(Data extracted from a collection)
- - - - -

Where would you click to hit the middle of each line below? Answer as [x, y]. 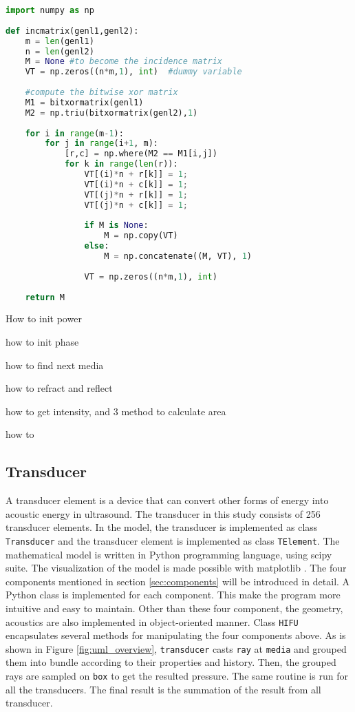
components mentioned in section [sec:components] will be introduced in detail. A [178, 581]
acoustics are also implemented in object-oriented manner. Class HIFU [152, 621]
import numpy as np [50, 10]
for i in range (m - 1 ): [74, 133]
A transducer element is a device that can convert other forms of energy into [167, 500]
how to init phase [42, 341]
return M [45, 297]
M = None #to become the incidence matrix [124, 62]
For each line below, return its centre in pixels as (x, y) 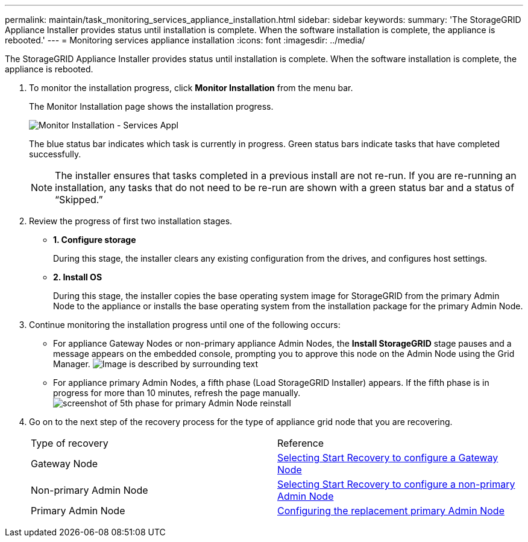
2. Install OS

- - - - -

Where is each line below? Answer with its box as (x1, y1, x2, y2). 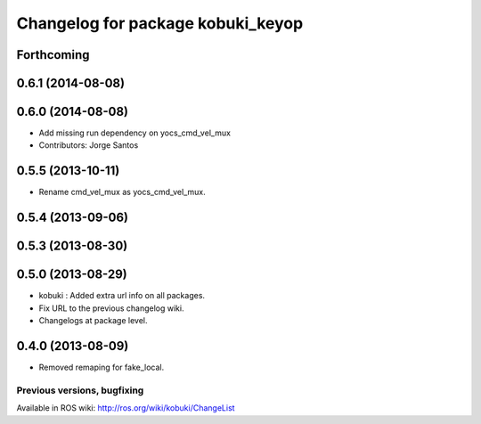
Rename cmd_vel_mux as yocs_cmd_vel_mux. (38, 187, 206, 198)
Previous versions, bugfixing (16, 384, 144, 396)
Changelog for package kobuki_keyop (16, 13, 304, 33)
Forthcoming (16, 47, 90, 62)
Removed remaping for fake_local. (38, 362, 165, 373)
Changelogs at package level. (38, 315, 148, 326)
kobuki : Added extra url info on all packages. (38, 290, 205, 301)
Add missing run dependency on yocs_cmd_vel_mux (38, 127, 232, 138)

- - - - -

- **Task details**: Output exactly the lines above, beginning at the one with "M = None #to" and stopping after the one with "2. Install OS". Pictures are to be omitted.

- **Written response**:
M = None #to become the incidence matrix [124, 62]
For each line below, return its centre in pixels as (x, y) 
2. Install OS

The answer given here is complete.